I got this error: No such file or directory: '/home/firejake308/AAS/autoscheduler/documents/grade_dists/grd20193GV.pdf' Do I need to download a PDF for this to work?

Damn I was afraid of that. Do you have the autoscheduler/documents/grade_dists folder created? It should have created it automatically, but that's generally why FileNotFound errors occur for me. The download_pdf function downloads the PDF and then saves them to the directory w/ save_pdf, so it's nothing on your end

firejake308 · 2020-03-04T03:14:00Z

So I resolved the FileNotFound by creating the directory manually, but now I get this error:

django.db.utils.ProgrammingError:` column sections.honors does not exist
LINE 1: ...ections"."min_credits", "sections"."max_credits", "sections"...

I tried makemirgrations and migrate.

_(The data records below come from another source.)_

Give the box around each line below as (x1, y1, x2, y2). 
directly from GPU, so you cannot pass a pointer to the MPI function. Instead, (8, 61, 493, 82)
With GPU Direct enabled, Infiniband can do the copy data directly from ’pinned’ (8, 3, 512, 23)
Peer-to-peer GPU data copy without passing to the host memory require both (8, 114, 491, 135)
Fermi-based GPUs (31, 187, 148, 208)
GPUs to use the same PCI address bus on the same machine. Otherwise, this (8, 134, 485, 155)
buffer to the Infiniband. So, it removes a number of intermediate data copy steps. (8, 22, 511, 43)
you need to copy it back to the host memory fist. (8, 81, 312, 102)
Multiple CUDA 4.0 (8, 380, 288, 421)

Do I need to migrate the schema from a different branch to get the sections.honors field?

gannonprudhomme · 2020-03-04T03:21:02Z

So I resolved the FileNotFound by creating the directory manually, but now I get this error:

django.db.utils.ProgrammingError:` column sections.honors does not exist
LINE 1: ...ections"."min_credits", "sections"."max_credits", "sections"...

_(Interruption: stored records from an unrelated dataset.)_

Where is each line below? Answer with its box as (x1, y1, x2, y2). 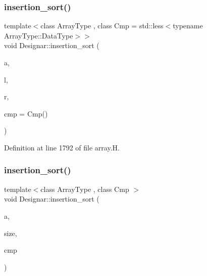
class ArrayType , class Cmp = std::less (40, 20, 164, 31)
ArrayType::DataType (4, 30, 73, 41)
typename (173, 20, 203, 31)
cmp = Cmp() (4, 108, 48, 119)
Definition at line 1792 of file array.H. (4, 142, 120, 152)
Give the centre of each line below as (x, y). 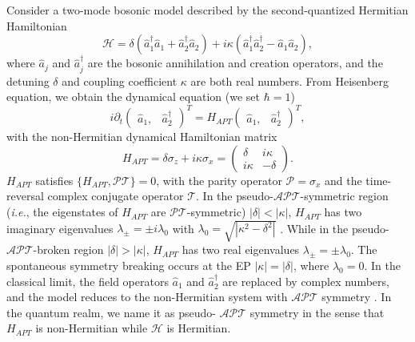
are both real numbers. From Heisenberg (290, 80)
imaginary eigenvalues (60, 228)
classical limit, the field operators (88, 281)
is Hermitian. (199, 328)
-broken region (68, 249)
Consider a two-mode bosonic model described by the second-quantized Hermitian (207, 10)
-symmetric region (344, 196)
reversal (25, 196)
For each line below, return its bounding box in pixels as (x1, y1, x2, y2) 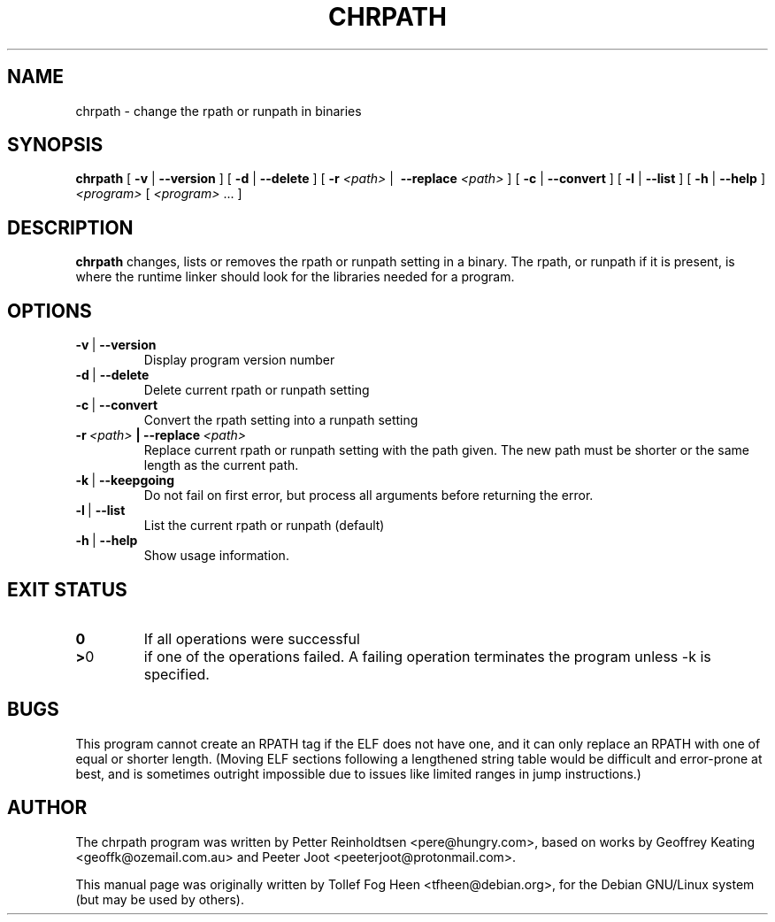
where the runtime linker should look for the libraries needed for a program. (75, 269, 515, 285)
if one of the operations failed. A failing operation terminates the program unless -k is (143, 647, 711, 665)
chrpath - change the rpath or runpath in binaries (75, 103, 362, 119)
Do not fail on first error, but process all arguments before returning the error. (143, 488, 594, 503)
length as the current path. (143, 457, 299, 473)
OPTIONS (7, 299, 92, 322)
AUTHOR (7, 796, 88, 819)
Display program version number (143, 352, 335, 368)

I tried makemirgrations and migrate. Do I need to migrate the schema from a different branch to get the sections.honors field?

No the honors field is in there, I'm honestly not sure why that's happening. In situations like these I generally do the following:

pip install django-extensions
Go to autoscheduler/autoscheduler/settings/base.py and add "django_extensions" under INSTALLED_APPS. (tutorial for setting it up here)
Run python manage.py reset_db
Delete all of the migrations in scraper/migrations
Run makemigrations and migrate

firejake308 · 2020-03-04T03:50:02Z

Ok it owrks now. I'm assuming that eventually term will be an argument to this command, just like it is for scrape_depts and scrape_courses?

firejake308 · 2020-03-04T04:10:02Z

autoscheduler/scraper/tests/commands/scrape_grades_tests.py

+        # Assert
+        self.assertEqual(expected, result)
+
+    # Test that it throws an error on a section-not-found?


I would add that test, but other than that, the tests look good to me for now. scrape_pdf is a pretty simple functionality, so there's not much to test, and if you can figure out how to mock file IO and network requests, the rest of it should be good too.

gannonprudhomme · 2020-03-04T04:24:44Z

Ok it works now. I'm assuming that eventually term will be an argument to this command, just like it is for scrape_depts and scrape_courses?

So grade distributions don't really do terms like Banner does them. Instead they're ordered by year+semester and the school/college its under. For instance, there's a 20191 (spring 2019) for EN, which is the College of Engineering in College Station, as well as a 20191 for GV which is for all courses in TAMU Galveston.

So like I mentioned in the PR description, we could add a year argument that takes the 20191 part of the term, as well as a college argument that takes the EN. That being said, if we can always get all of the grade distributions I'd say it's good leaving it as the default, cause ideally for deploying we only want to run most of the scraping one time to fill the DB (other than running scrape_courses periodically for updating the current seat count). Plus since grade distributions uses past semesters, it's important to have all of the data we can get.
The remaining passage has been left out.